Michael Asimow, a UCLA law professor and film critic, notes that he found the film "funny—I mean, really funny" but goes on to note: "But funny in the best way, like The Full Monty or My Cousin Vinny, it's affectionate toward its characters and it's about something serious." [Return of the Heroic Lawyers . . . And the Heroic Clients: The Winslow Boy and The Castle, a commentary that appeared on the "Picturing Justice" website that is now defunct]
When Asimow says "The Castle" is "about something serious" what do you think he has in mind?
I've never quite seen the wisdom in the well-worn expression "beauty lies in the eye of the beholder." Yes, it presents a partial truth—we don't have any ultimate authoritative guide to what constitutes beauty and in all things human there are differences—but it's an expression that more commonly does damage to our commonly-held notions of beauty than it has ever done in establishing the subjective nature of beauty.
I get better mileage from this worn-out expression about beauty when I apply it to humor—humor seems far more than beauty to be a matter of individual preference.
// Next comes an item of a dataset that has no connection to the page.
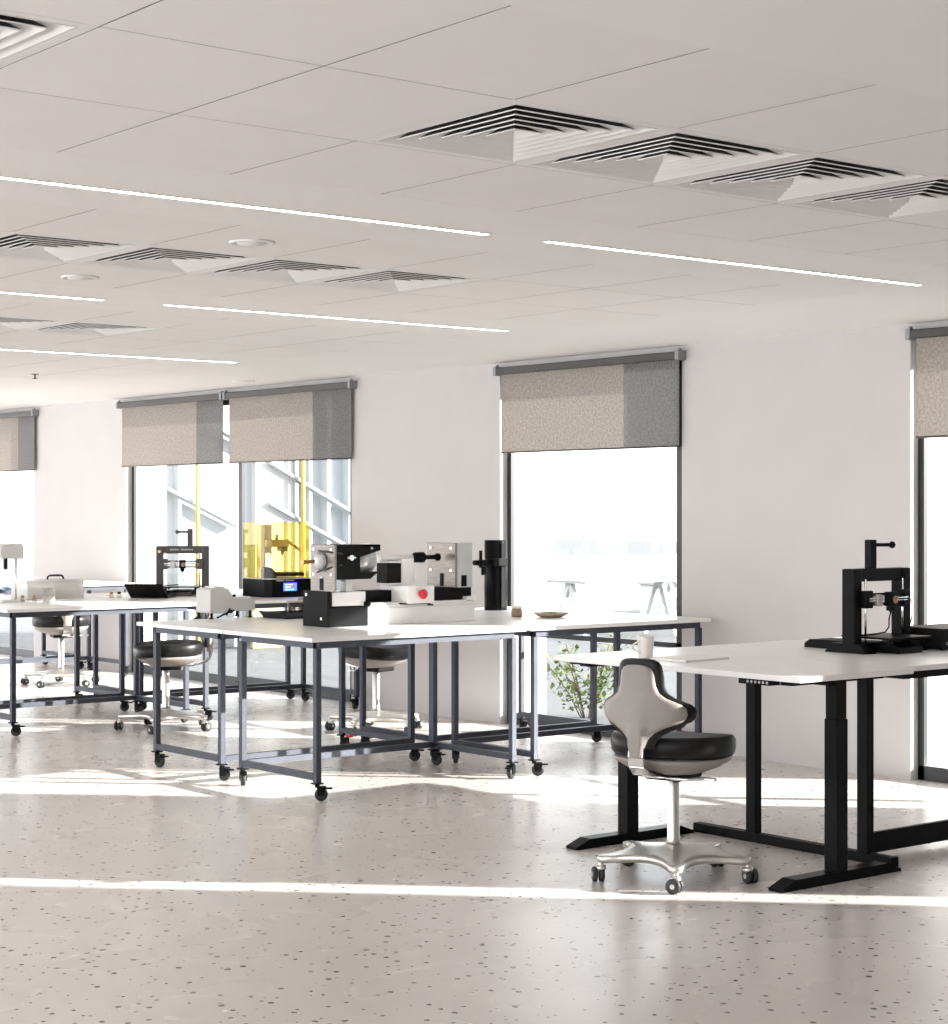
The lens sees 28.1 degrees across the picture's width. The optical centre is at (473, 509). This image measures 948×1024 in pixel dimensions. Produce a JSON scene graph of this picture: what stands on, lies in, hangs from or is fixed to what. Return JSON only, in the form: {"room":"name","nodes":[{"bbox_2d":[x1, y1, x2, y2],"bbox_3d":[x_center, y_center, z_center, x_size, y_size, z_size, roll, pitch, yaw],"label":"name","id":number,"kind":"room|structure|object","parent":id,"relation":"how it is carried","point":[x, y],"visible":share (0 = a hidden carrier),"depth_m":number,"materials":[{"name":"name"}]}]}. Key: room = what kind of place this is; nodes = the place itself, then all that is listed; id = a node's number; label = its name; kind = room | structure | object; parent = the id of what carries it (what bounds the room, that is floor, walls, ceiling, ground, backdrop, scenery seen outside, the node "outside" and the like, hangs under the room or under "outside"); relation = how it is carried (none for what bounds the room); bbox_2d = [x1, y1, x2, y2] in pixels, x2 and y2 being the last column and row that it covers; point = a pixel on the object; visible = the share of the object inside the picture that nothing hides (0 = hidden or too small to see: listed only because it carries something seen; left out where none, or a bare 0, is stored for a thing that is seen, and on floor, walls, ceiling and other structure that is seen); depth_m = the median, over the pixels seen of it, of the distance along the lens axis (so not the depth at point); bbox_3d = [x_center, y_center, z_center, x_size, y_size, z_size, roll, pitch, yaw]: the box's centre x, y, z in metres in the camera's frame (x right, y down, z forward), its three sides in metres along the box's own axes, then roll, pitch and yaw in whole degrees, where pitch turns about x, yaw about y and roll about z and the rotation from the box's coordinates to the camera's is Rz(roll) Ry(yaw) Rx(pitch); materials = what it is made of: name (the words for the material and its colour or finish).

Humor, far more than beauty, lies on knife's edge; it can fall one way or the other. When it falls the wrong way, it can be laborious and boring. Does the humor of "The Castle" work for you? And if so, can you articulate why?
What part do comedy films like My Cousin Vinny and The Castle have in the lawyer film genre?
[See, Michael Asimow, Film Commentary, 24 Legal Stud. F. 335, 337 (2000)][On the use of “pranks” in legal films, see Paul Bergman, Pranks for the Memory, 30 USF L. Rev. 1235 (1996)(suggesting the linkage of the lawyer as prankster/trickster to pranks commonly found in legal films, but failing to draw the larger cultural meaning of the trickster). See also, Robert M. Jarvis, “Situation Comedies,” in Robert M. Jarvis & Paul R. Joseph (eds.), Prime Time Law Fictional Television as Legal Narrative 167-179 (Durham, North Carolina: Carolina Academic Press, 1998).On seeing the humor in our affinity for law, see Alex Kozinski, How I Narrowly Escaped Insanity, 48 UCLA L. Rev. 1293 (2001)]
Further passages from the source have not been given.